Showing relationships

Scatter or line plots are useful for showing relationships between two numerical variables (e.g., values over time, or relationships between two variables).

Boxplots (and their endless variants) or bar (or column) graphs can be used to illustrate how numeric values vary within and between categories.

Recall,

  • the boxplot shows the standard five-point summary across values within on group, but also the pattern of those changes across groups.
  • any of these plots could and should be sensibly ordered (e.g., increasing or decreasing) if the categories being compared do not have a natural numerical order

Critique

Generally speaking, good use of R (base, tinyplot, ggplot) prevents many of the flaws that make popular graphs “bad”. We haven’t really practiced “interpretation” of existing graphs,

  • partly due to the need for discipline-specific knowledge,
  • partly due to the emphasis on coding and debugging.

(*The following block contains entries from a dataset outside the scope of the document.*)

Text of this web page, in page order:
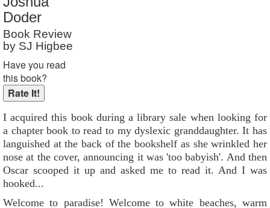
Reader Rating
Doder
Book Review
by SJ Higbee
Have you read
this book?
I acquired this book during a library sale when looking for
a chapter book to read to my dyslexic granddaughter. It has
languished at the back of the bookshelf as she wrinkled her
nose at the cover, announcing it was 'too babyish'. And then
Oscar scooped it up and asked me to read it. And I was
hooked...
Welcome to paradise! Welcome to white beaches, warm
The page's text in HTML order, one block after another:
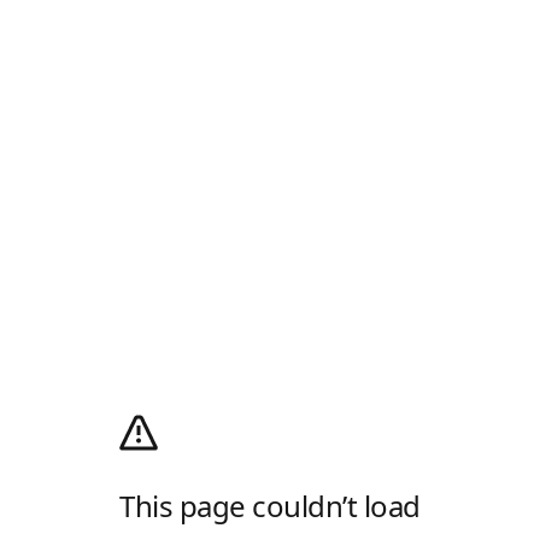
This page couldn’t load
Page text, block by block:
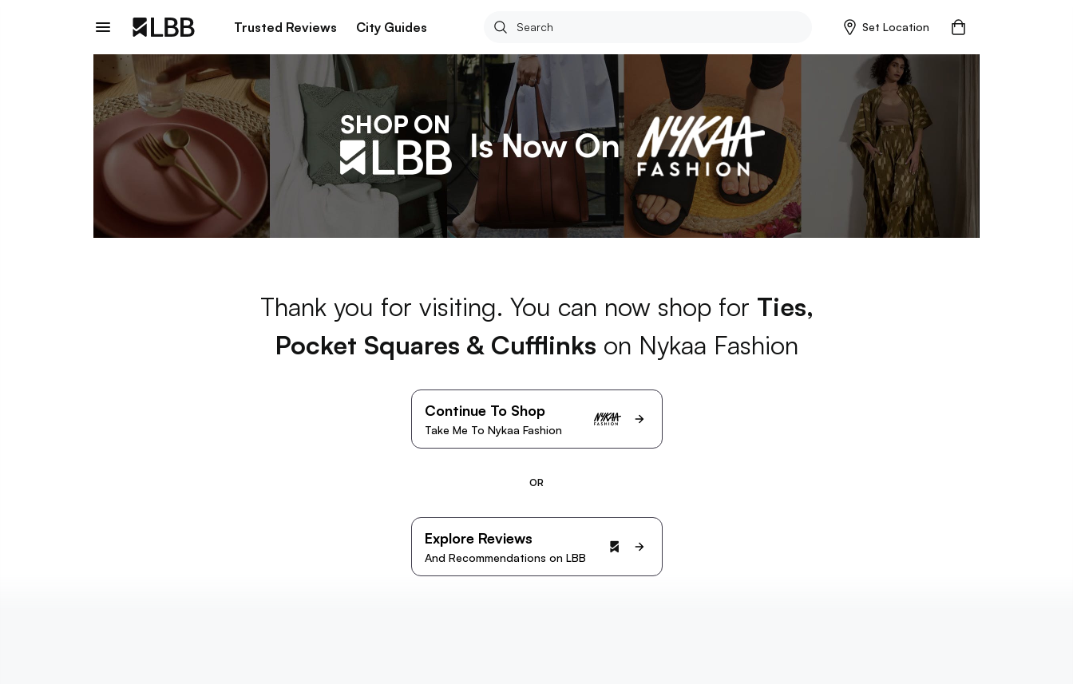
Trusted Reviews City Guides Set Location
Thank you for visiting. You can now shop for Ties,
Pocket Squares & Cufflinks on Nykaa Fashion
Continue To Shop
Take Me To Nykaa Fashion
OR
Explore Reviews
And Recommendations on LBB
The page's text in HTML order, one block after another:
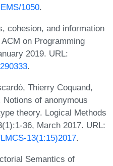
1050.
cohesion, and information
on Programming
2019. URL:
.
Thierry Coquand,
of anonymous
theory. Logical Methods
36, March 2017. URL:
13(1:15)2017.
Semantics of
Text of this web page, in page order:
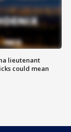
lieutenant
could mean
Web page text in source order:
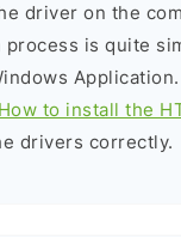
driver on the
process is quite
Application.
How to install the
drivers correctly.
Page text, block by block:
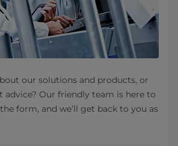
our solutions and products, or
advice? Our friendly team is here to
form, and we’ll get back to you as
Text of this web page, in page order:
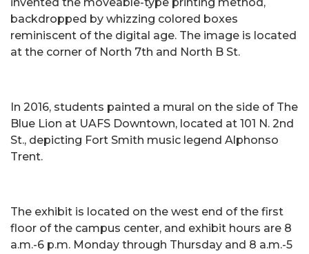
backdropped by whizzing colored boxes
reminiscent of the digital age. The image is located
at the corner of North 7th and North B St.
In 2016, students painted a mural on the side of The
Blue Lion at UAFS Downtown, located at 101 N. 2nd
St., depicting Fort Smith music legend Alphonso
Trent.
The exhibit is located on the west end of the first
floor of the campus center, and exhibit hours are 8
a.m.-6 p.m. Monday through Thursday and 8 a.m.-5
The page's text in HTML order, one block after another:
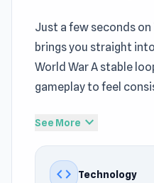
Just a few seconds
brings you straight
World War A stable
gameplay to feel
King.io World War
Something fun is just a
World War on The
See More expand_more
code Technology
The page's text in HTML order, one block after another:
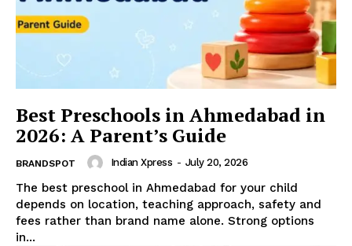
Best Preschools in Ahmedabad in
2026: A Parent’s Guide
BRANDSPOT Indian Xpress - July 20, 2026
The best preschool in Ahmedabad for your child
depends on location, teaching approach, safety and
fees rather than brand name alone. Strong options
in...

As an example of a broad and thorough critique, take a look here for pretty in-depth critiques of “bad” graphs and some rather specific “rules”.

Our focus has largely been on preparing “good” (or at least often “better”) graphs, which idealy preempts some of the critique (so long as the data has been handled carefully).

Animation

Just for fun. See next slide for the results.

```{r}
#| eval: false
library(ggplot2)
library(gganimate)
```
```{r}
#| eval: false
dat <- read.delim("./data/inat-brief.csv", header = TRUE, sep = ",")
dat$year <- as.numeric(substr(dat$observed_on, 1, 4))
p <- ggplot(data = subset(dat, species_guess %in% c("Canada Goose")), mapping = aes(x = longitude, y = latitude, color = species_guess)) + geom_point(alpha = 0.75)
p2 <- p + transition_time(year) +  labs(title = "Year: {floor(frame_time)}")
animate(p2, renderer = ffmpeg_renderer())
```

Animation

Figure 5: The spatial occurrence of Canada geese in a random subset of iNaturalist observations from Oklahoma County, OK, USA.

Thanks

Whether or not you felt like you had a choice, thanks for your collective patience this semester.

Hopefully this gives you the confidence to explore and create.

PS. I was blown away by your comments and interpretations of the Gallery visit. If anyone is interested in sharing their impressions, I’d be happy to take anonymized submissions and host them on the class page.